The above results shows that with 95% almost all offenses happen in the `dry` category. This is not surprising since the weather in cologne is mostly dry. So I tried to find a correlation between the weather and the speeding offenses by counting the number of offenses per weather condition in relation to the number of days with that weather condition.

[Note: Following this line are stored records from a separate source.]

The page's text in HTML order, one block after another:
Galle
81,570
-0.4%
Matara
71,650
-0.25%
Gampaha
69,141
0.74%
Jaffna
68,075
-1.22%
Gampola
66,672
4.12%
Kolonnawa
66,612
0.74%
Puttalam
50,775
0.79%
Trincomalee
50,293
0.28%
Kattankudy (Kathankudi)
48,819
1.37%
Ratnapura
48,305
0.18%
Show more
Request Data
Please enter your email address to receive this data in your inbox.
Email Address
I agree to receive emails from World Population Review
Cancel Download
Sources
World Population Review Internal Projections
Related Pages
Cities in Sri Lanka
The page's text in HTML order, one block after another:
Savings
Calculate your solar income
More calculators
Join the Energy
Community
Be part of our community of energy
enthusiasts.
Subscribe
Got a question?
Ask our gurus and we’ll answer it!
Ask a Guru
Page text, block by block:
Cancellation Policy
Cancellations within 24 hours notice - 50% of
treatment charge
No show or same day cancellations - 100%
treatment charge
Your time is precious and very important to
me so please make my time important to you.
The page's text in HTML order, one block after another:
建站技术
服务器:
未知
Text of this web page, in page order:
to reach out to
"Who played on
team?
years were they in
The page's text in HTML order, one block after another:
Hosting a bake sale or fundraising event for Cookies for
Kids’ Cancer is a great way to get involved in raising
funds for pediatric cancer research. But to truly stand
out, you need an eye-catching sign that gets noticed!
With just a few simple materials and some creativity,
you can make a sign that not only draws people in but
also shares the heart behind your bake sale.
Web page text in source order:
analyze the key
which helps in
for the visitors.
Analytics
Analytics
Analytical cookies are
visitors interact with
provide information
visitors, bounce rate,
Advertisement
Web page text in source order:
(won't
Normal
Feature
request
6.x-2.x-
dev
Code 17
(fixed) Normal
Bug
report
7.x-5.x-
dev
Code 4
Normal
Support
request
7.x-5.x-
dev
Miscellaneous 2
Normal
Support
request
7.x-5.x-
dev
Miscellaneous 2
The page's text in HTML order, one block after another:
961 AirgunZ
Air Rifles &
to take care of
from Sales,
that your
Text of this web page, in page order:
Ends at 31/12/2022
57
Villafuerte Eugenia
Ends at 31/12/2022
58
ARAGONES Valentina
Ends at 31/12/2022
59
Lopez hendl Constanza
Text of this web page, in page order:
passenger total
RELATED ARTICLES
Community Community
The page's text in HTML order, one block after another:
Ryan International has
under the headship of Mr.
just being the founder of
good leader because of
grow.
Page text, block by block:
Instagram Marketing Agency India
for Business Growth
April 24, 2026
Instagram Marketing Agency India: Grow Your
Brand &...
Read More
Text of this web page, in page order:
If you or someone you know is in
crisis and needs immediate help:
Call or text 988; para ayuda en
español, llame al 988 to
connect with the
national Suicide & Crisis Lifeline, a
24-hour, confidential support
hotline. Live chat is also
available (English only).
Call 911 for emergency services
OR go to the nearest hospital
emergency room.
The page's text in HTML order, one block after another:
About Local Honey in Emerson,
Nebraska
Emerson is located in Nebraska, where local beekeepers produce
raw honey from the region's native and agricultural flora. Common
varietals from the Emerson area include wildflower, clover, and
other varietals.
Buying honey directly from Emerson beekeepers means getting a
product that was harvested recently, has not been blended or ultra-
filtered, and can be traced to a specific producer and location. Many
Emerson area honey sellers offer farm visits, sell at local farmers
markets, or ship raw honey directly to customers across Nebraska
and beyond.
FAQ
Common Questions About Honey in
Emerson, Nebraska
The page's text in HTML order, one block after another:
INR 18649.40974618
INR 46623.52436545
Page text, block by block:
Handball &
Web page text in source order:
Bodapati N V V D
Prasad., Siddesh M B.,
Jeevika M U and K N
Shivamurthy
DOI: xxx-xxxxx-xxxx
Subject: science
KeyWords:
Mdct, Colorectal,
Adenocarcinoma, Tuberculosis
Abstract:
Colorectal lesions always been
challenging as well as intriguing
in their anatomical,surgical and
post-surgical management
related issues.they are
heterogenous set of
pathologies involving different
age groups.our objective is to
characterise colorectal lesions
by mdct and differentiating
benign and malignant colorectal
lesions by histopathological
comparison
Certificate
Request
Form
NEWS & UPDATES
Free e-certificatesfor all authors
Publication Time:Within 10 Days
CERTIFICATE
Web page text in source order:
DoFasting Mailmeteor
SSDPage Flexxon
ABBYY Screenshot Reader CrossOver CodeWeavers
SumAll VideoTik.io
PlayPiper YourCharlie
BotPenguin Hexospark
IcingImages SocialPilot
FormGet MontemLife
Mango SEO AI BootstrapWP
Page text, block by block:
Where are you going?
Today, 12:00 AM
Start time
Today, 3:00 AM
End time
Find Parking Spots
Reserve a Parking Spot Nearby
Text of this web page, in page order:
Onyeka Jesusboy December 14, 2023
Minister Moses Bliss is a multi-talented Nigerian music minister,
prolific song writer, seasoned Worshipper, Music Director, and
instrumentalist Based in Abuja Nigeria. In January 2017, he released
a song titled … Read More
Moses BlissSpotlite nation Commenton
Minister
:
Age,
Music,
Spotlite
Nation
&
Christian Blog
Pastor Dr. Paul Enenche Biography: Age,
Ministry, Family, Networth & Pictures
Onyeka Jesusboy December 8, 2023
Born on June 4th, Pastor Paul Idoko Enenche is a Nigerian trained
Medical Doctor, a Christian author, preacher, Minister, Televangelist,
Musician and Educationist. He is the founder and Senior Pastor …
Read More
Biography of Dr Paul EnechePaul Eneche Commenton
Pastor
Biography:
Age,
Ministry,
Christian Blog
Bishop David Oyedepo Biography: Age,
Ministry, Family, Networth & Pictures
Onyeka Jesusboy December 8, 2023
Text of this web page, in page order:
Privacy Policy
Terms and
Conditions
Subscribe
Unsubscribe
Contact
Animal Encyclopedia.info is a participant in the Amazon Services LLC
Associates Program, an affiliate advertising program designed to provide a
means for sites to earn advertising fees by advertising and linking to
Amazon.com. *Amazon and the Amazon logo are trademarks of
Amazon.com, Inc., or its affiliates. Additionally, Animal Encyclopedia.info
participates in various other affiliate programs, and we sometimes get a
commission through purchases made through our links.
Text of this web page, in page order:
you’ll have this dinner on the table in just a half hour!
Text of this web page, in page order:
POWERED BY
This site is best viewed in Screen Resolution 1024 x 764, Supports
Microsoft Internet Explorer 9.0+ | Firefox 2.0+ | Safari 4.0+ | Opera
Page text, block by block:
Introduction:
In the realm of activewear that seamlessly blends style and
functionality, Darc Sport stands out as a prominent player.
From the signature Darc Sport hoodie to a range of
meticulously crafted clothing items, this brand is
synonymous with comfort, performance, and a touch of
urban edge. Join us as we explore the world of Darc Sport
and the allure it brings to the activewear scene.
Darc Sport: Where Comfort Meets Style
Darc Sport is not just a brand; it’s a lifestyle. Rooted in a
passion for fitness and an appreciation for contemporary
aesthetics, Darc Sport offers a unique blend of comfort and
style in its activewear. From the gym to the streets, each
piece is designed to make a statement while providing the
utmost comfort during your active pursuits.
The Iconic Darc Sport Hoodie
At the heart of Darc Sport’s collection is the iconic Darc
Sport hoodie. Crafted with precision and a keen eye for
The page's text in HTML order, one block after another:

### Counting offenses per weather condition in relation to the number of days with that weather condition

To find a more meaningful relation between the weather and the speeding offenses I counted the number of offenses per weather condition in relation to the number of days with that weather condition

In [47]:
# count number of days in cologne with percipation below 0.5mm
from meteostat import Point, Hourly
from datetime import datetime

start = datetime(2017, 1, 1)
end = datetime(2020, 12, 31)

cologne = Point(50.9381, 6.9569)
data = Hourly(cologne, start, end)
data = data.fetch()

count_cold_hours = len(data[(data['temp'] < 5)])
count_warm_hours = len(data[(data['temp'] >= 25)])
count_dry_hours = len(data[(data['prcp'] < 0.5)])
count_wet_hours = len(data[(data['prcp'] >= 2)])
count_calm_hours = len(data[(data['wspd'] < 5)])
count_windy_hours = len(data[(data['wspd'] >= 20)])

print('Percentage of offenses at cold temperatures: ' + str(count_cold_hours / count_cold * 100) + '%')
print('Percentage of offenses at warm temperatures: ' + str(count_warm_hours / count_warm * 100) + '%')
print('Percentage of offenses at dry weather: ' + str(count_dry_hours / count_dry * 100) + '%')
print('Percentage of offenses at wet weather: ' + str(count_wet_hours / count_wet * 100) + '%')
print('Percentage of offenses at calm weather: ' + str(count_calm_hours / count_calm * 100) + '%')
print('Percentage of offenses at windy weather: ' + str(count_windy_hours / count_windy * 100) + '%')

Percentage of offenses at cold temperatures: 5.793693318251275%
Percentage of offenses at warm temperatures: 3.670820253067041%
Percentage of offenses at dry weather: 5.269399882663907%
Percentage of offenses at wet weather: 4.637247569184742%
Percentage of offenses at calm weather: 6.359245159441647%
Percentage of offenses at windy weather: 4.315501538029919%


These results do not show any significant difference between the `dry` and `wet` categories anymore and neither reveal any other correlation between the weather and the speeding offenses. This indicates that the `dry` category is overrepresented in the data and that the weather does not have a significant influence on the speeding offenses.